1. Appeal and Error-Conclusiveness of Verdict Sustained by Evidence. It is the province of the jury to pass upon the weight and sufficiency of the evidence, and, where there is competent evidence to sustain the verdict, it will not be disturbed by this court.

2. Intoxicating Liquors--Possession of More than Quart of Liquor as Prima Facie Evidence of Unlawful Intent. Under section 3, chapter 153, Sess. Laws, 1933 (37 Okla. St.
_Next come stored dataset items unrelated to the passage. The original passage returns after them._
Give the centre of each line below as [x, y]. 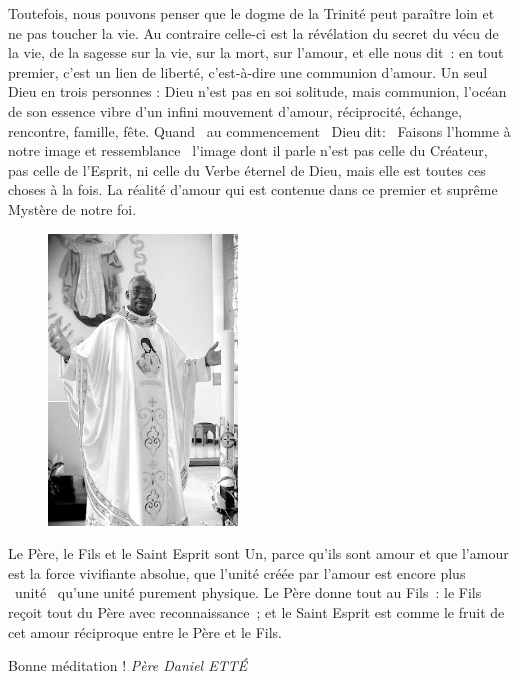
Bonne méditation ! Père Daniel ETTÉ [128, 665]
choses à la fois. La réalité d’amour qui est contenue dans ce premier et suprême [253, 189]
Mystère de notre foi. [72, 208]
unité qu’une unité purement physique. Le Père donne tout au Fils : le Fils [248, 592]
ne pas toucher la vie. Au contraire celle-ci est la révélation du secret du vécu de [253, 32]
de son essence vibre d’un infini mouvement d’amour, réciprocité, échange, [235, 110]
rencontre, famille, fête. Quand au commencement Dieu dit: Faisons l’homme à [259, 130]
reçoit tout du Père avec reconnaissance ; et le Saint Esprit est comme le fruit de [256, 611]
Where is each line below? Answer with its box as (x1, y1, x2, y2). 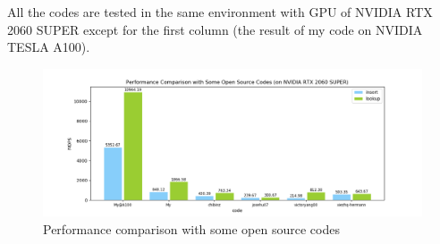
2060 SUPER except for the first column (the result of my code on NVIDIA (7, 20, 423, 38)
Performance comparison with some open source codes (43, 219, 340, 238)
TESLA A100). (7, 38, 90, 56)
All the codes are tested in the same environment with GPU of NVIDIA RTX (7, 3, 433, 21)
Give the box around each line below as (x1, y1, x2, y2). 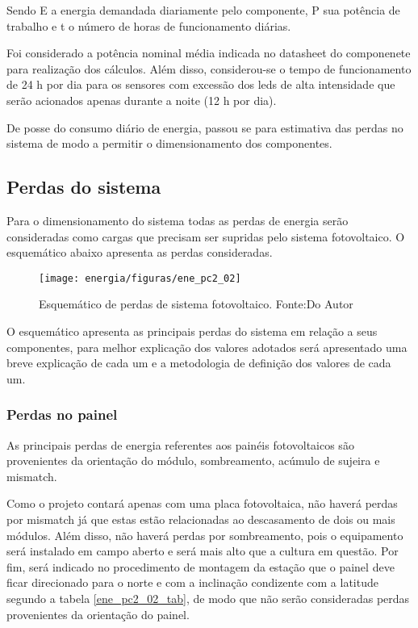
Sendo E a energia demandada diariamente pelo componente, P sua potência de (6, 2, 400, 18)
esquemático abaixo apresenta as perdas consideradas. (6, 244, 273, 261)
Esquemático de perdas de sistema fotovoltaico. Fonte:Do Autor (39, 295, 353, 312)
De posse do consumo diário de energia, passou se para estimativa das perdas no (6, 119, 403, 136)
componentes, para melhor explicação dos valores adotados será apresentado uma (6, 338, 408, 355)
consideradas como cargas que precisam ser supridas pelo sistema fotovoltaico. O (6, 228, 405, 245)
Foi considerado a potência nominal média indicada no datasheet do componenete (6, 44, 411, 61)
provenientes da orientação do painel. (6, 605, 190, 622)
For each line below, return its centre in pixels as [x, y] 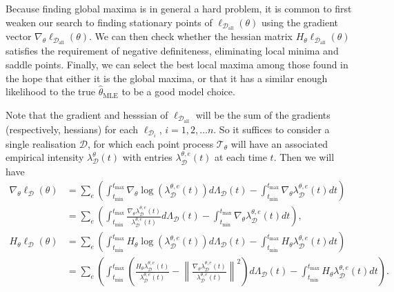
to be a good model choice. [178, 91]
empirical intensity [45, 157]
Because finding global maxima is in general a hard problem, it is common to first [179, 8]
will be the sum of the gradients [263, 114]
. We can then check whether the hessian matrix [191, 36]
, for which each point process [150, 143]
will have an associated [279, 143]
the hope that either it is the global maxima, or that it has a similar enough [167, 78]
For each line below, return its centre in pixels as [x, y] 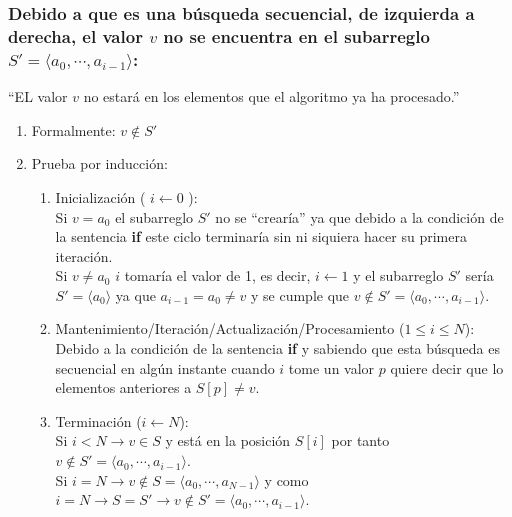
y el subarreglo [398, 275]
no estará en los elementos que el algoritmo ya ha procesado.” [271, 96]
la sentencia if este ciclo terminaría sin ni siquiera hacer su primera [261, 236]
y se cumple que [300, 294]
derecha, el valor [75, 35]
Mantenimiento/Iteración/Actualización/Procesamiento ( [230, 328]
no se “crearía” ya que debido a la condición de [359, 216]
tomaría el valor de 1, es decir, [217, 275]
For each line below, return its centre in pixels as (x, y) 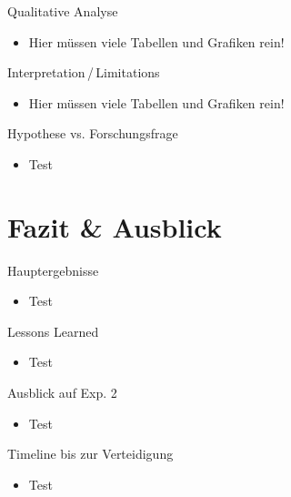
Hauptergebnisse (53, 270)
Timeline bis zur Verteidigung (90, 454)
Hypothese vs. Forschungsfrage (93, 133)
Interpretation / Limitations (84, 72)
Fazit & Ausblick (115, 226)
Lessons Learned (53, 331)
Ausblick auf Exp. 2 (62, 393)
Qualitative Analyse (63, 11)
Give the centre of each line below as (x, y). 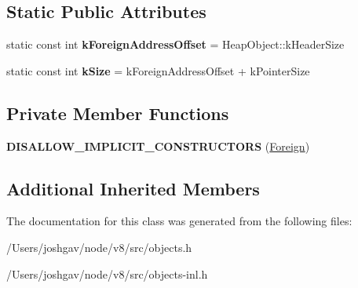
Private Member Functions (118, 113)
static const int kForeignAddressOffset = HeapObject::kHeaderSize (175, 44)
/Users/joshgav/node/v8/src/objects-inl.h (107, 273)
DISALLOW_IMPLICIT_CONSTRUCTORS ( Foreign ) (158, 146)
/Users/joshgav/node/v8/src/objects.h (99, 247)
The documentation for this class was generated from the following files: (179, 221)
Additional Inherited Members (133, 188)
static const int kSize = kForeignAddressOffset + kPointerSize (158, 70)
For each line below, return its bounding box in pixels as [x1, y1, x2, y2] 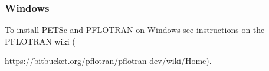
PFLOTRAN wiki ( [5, 35, 76, 47]
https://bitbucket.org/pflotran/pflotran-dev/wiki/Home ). [5, 55, 212, 67]
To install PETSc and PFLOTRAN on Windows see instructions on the [5, 23, 265, 36]
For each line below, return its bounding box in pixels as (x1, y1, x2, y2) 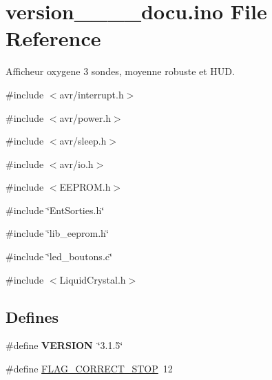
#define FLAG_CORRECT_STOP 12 (6, 361, 173, 376)
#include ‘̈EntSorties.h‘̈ (6, 202, 105, 217)
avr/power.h (59, 110, 111, 125)
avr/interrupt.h (59, 87, 124, 101)
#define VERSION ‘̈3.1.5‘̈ (6, 338, 123, 352)
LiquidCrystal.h (59, 272, 126, 286)
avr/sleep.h (59, 134, 107, 148)
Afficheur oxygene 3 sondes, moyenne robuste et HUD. (6, 64, 235, 78)
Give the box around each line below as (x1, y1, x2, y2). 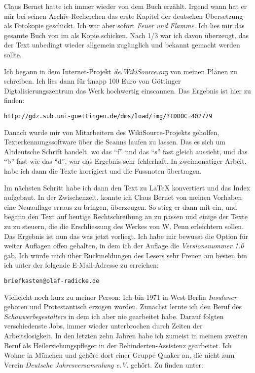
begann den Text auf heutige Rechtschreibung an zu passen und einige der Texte (4, 211, 248, 222)
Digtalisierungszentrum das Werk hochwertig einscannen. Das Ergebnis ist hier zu (4, 85, 251, 95)
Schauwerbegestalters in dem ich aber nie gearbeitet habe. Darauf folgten (4, 311, 224, 321)
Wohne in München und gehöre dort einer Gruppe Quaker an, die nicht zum (4, 350, 235, 360)
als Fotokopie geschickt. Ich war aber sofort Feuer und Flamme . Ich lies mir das (4, 20, 245, 31)
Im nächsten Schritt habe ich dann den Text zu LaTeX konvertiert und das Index (4, 182, 251, 192)
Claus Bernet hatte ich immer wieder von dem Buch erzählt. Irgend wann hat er (4, 1, 247, 11)
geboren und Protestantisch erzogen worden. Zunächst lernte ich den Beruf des (4, 301, 242, 312)
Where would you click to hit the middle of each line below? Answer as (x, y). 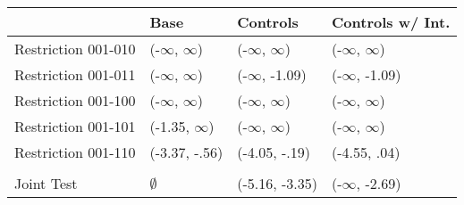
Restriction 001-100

Ann. § 82), providing that, "The keeping in excess of one quart of any spirituous, vinous, fermented or malt liquors, * * * whether medicated or not, which contain more than three and two-tenths (3.2%) per cent. of alcohol measured by weight and which is capable of being used as a beverage * * * shall be prima facie evidence of an intention to convey, sell, or otherwise dispose of such liquors," evidence of such possession is sufficient to establish the unlawful intent, unless rebutted, or the contrary proved, yet it does not make it obligatory upon the jury to convict after the presentation of such proof; whether or not such evidence is sufficient to overcome the presumption of innocence of a defendant and to establish his guilt beyond a reasonable doubt, when all the evidence including the presumptions are considered, is for the determination of the jury.

3. Same-"Prima Facie Evidence" Defined. The term "prima facie evidence," as used in the statute, is that degree of proof, which unexplained or uncontradicted is alone sufficient to establish the unlawful intent if it be credited by the jury.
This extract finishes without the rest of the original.